» **Try it**:
Look for "solver testing: the" in the entries below. Write out that line and all later lines exactly, ending with the final one.

[Extracted records Boundary: Start]

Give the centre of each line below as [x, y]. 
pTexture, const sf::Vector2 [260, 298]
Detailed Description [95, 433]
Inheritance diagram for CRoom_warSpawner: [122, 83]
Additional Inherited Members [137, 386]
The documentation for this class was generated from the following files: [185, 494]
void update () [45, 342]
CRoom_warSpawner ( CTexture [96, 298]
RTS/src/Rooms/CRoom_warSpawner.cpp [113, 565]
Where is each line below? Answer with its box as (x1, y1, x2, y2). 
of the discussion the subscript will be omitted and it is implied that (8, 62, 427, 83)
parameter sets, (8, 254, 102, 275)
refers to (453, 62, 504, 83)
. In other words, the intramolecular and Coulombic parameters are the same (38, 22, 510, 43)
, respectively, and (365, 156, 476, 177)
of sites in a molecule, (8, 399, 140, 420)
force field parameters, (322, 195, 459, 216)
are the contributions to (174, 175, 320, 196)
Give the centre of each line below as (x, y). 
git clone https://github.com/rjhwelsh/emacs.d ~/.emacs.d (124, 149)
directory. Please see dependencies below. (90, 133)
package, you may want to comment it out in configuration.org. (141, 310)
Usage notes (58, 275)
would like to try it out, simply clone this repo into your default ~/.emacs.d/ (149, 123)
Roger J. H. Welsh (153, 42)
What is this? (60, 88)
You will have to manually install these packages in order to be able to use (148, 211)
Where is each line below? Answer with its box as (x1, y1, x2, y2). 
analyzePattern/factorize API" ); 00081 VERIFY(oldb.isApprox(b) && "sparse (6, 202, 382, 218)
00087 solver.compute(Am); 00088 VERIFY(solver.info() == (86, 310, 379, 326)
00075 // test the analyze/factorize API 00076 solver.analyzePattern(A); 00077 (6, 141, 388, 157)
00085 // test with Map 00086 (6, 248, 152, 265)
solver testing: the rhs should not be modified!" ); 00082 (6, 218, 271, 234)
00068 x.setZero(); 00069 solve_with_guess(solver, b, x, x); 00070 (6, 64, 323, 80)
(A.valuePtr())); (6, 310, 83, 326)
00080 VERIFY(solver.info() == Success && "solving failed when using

[Extracted records Boundary: End]

» **Answer box**:
solver testing: the rhs should not be modified!" ); 00082 (6, 218, 271, 234)
00068 x.setZero(); 00069 solve_with_guess(solver, b, x, x); 00070 (6, 64, 323, 80)
(A.valuePtr())); (6, 310, 83, 326)
00080 VERIFY(solver.info() == Success && "solving failed when using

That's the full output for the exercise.